##### Stored data #####

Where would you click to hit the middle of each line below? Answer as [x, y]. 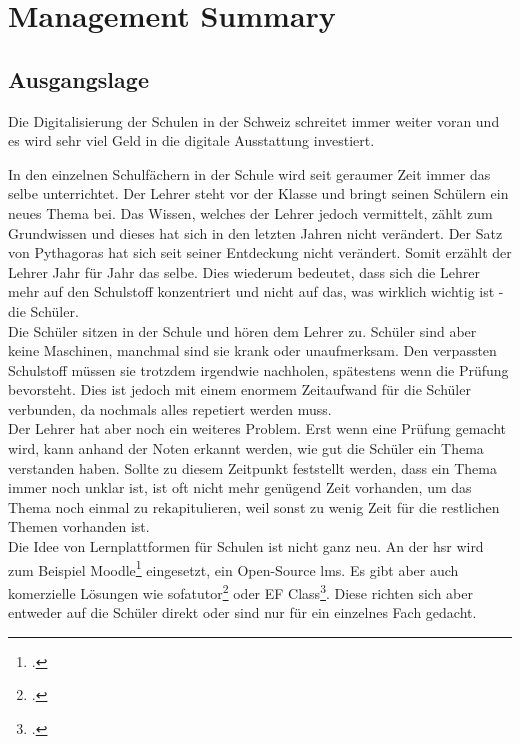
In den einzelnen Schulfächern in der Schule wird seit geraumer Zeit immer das [249, 173]
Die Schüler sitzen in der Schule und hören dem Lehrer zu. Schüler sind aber [242, 330]
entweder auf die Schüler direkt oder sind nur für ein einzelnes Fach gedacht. [242, 612]
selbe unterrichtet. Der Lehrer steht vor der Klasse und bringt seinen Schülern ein [258, 193]
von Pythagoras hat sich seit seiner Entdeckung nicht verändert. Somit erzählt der [260, 252]
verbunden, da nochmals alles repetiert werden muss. [170, 408]
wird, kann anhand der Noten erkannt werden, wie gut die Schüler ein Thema [246, 448]
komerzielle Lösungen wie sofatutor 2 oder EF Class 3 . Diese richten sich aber [240, 591]
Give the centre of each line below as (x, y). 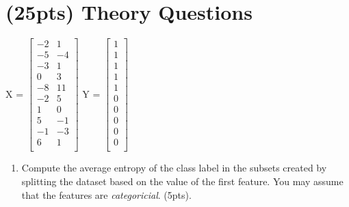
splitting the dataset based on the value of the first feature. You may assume (182, 181)
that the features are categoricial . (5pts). (106, 194)
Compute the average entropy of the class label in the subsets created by (174, 168)
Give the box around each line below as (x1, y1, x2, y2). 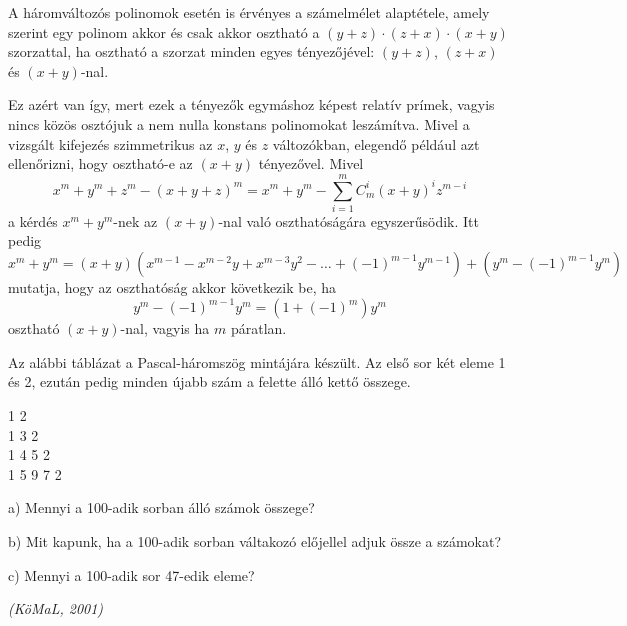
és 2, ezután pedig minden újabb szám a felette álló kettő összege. (8, 371, 411, 392)
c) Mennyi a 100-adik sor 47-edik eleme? (8, 564, 255, 585)
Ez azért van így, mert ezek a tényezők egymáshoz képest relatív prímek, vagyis (8, 94, 495, 115)
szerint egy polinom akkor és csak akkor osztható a (8, 21, 320, 42)
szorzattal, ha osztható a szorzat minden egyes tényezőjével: (8, 41, 375, 62)
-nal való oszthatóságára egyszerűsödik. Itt (218, 210, 479, 231)
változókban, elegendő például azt (272, 133, 480, 154)
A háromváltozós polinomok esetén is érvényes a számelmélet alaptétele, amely (8, 2, 490, 22)
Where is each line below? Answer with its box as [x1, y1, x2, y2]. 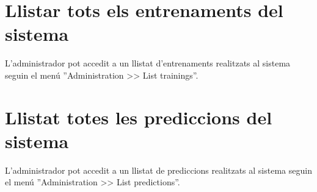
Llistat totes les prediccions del [5, 104, 272, 129]
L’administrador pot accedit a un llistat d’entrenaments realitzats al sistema [5, 57, 291, 69]
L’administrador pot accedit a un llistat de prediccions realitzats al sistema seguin [5, 163, 312, 176]
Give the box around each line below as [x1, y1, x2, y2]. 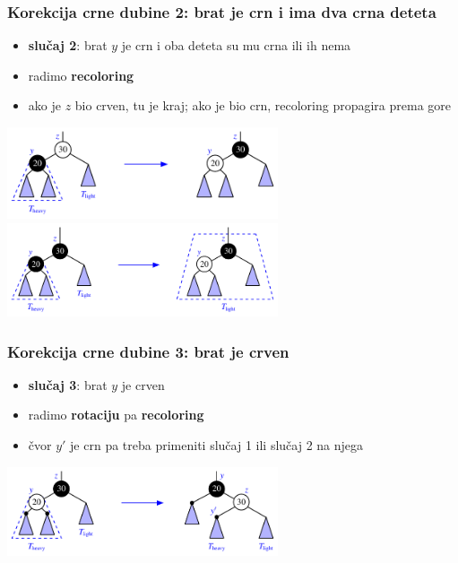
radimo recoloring [28, 65, 134, 84]
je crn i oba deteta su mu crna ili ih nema [121, 36, 351, 55]
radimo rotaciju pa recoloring [28, 405, 204, 424]
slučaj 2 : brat [28, 36, 108, 55]
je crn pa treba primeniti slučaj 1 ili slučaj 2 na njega [70, 436, 364, 454]
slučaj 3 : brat [28, 375, 108, 394]
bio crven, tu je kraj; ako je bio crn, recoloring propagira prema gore [74, 96, 452, 115]
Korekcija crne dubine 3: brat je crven [7, 340, 289, 362]
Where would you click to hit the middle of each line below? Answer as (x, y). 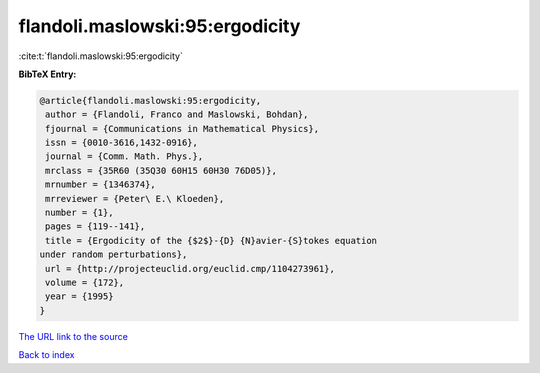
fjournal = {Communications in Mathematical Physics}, (182, 128)
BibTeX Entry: (47, 74)
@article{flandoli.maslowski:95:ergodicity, (150, 100)
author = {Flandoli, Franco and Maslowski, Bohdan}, (177, 114)
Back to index (46, 355)
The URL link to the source (73, 336)
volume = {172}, (85, 282)
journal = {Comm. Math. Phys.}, (124, 156)
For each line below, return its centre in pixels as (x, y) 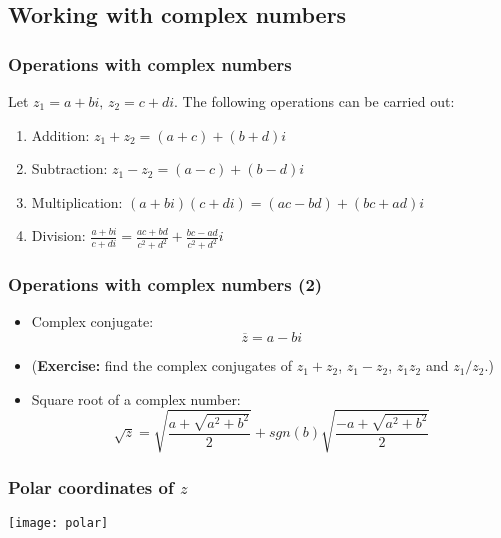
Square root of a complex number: (136, 398)
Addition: (60, 134)
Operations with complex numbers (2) (165, 284)
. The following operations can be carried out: (314, 101)
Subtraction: (69, 168)
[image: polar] (58, 523)
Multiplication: (77, 201)
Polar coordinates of (91, 486)
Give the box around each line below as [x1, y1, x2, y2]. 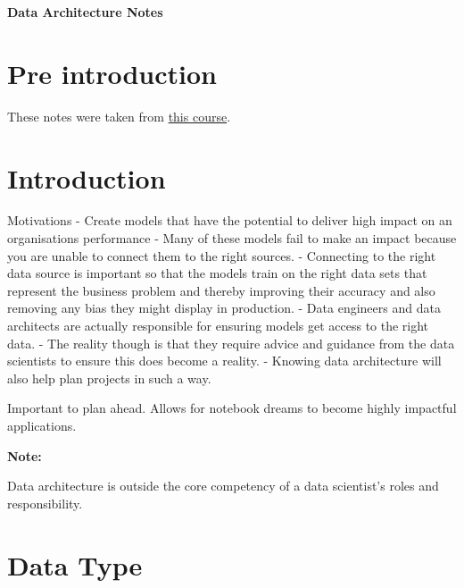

#####

▶ **Brief**
Begin with the first line of the entries above and write out each line exactly, ending with the line containing "von Pythagoras hat". Leave out pictures.

▶ **Response to the exercise**
Where would you click to hit the middle of each line below? Answer as [x, y]. 
In den einzelnen Schulfächern in der Schule wird seit geraumer Zeit immer das [249, 173]
Die Schüler sitzen in der Schule und hören dem Lehrer zu. Schüler sind aber [242, 330]
entweder auf die Schüler direkt oder sind nur für ein einzelnes Fach gedacht. [242, 612]
selbe unterrichtet. Der Lehrer steht vor der Klasse und bringt seinen Schülern ein [258, 193]
von Pythagoras hat sich seit seiner Entdeckung nicht verändert. Somit erzählt der [260, 252]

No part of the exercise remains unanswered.